→ Exercise brief
Copy each of the entries below faithfully, setting aside any pictures.

→ Data to examine
--

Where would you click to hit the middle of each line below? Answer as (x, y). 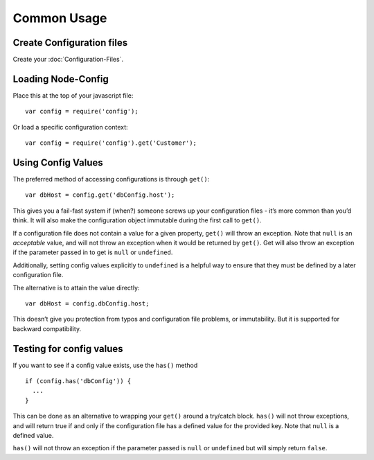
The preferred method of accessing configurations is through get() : (111, 179)
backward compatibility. (47, 328)
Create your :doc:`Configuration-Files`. (68, 60)
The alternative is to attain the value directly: (76, 287)
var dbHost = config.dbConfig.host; (87, 303)
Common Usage (60, 18)
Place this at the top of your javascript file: (73, 95)
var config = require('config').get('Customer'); (111, 143)
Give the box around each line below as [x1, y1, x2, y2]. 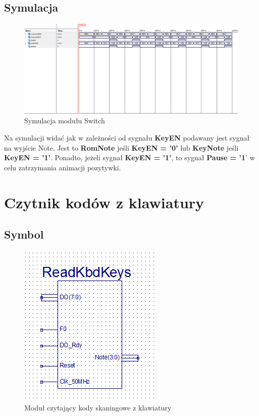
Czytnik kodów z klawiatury [4, 192, 204, 212]
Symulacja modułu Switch [24, 115, 105, 126]
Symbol [4, 226, 44, 242]
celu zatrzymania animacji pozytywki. [4, 162, 121, 172]
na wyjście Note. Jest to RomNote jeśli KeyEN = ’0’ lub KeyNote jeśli [4, 142, 239, 153]
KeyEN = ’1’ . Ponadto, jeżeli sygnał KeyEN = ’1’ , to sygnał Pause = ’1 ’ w [4, 152, 255, 163]
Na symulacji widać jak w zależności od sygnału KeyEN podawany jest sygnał [4, 132, 250, 143]
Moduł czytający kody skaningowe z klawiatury [24, 402, 172, 412]
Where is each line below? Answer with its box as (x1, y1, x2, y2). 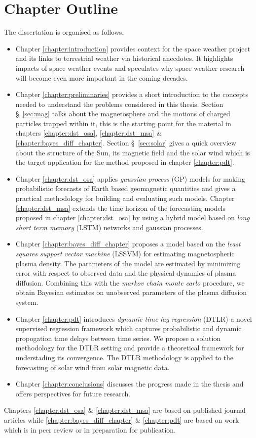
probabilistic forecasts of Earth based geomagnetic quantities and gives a (15, 183, 236, 194)
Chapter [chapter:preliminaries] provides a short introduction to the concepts (15, 89, 249, 99)
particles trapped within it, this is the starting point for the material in (15, 118, 231, 128)
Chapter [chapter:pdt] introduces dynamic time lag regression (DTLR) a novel (15, 313, 252, 324)
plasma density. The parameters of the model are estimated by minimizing (15, 258, 241, 268)
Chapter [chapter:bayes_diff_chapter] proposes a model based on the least (15, 239, 241, 249)
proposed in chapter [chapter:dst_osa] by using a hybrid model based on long (15, 212, 250, 223)
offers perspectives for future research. (15, 388, 131, 398)
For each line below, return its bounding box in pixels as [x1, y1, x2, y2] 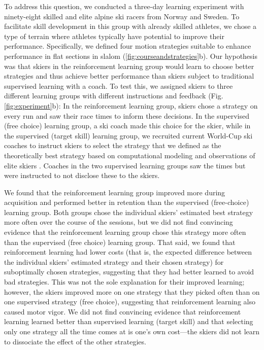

--

→ Solution below
Where would you click to hit the middle of each line below? Answer as (x, y). 
The preferred method of accessing configurations is through get() : (111, 179)
backward compatibility. (47, 328)
Create your :doc:`Configuration-Files`. (68, 60)
The alternative is to attain the value directly: (76, 287)
var dbHost = config.dbConfig.host; (87, 303)
Common Usage (60, 18)
Place this at the top of your javascript file: (73, 95)
var config = require('config').get('Customer'); (111, 143)
Give the box around each line below as [x1, y1, x2, y2]. 
Czytnik kodów z klawiatury [4, 192, 204, 212]
Symulacja modułu Switch [24, 115, 105, 126]
Symbol [4, 226, 44, 242]
celu zatrzymania animacji pozytywki. [4, 162, 121, 172]
na wyjście Note. Jest to RomNote jeśli KeyEN = ’0’ lub KeyNote jeśli [4, 142, 239, 153]
KeyEN = ’1’ . Ponadto, jeżeli sygnał KeyEN = ’1’ , to sygnał Pause = ’1 ’ w [4, 152, 255, 163]
Na symulacji widać jak w zależności od sygnału KeyEN podawany jest sygnał [4, 132, 250, 143]
Moduł czytający kody skaningowe z klawiatury [24, 402, 172, 412]
Where is each line below? Answer with its box as (x1, y1, x2, y2). 
probabilistic forecasts of Earth based geomagnetic quantities and gives a (15, 183, 236, 194)
Chapter [chapter:preliminaries] provides a short introduction to the concepts (15, 89, 249, 99)
particles trapped within it, this is the starting point for the material in (15, 118, 231, 128)
Chapter [chapter:pdt] introduces dynamic time lag regression (DTLR) a novel (15, 313, 252, 324)
plasma density. The parameters of the model are estimated by minimizing (15, 258, 241, 268)
Chapter [chapter:bayes_diff_chapter] proposes a model based on the least (15, 239, 241, 249)
proposed in chapter [chapter:dst_osa] by using a hybrid model based on long (15, 212, 250, 223)
offers perspectives for future research. (15, 388, 131, 398)
For each line below, return its bounding box in pixels as [x1, y1, x2, y2] 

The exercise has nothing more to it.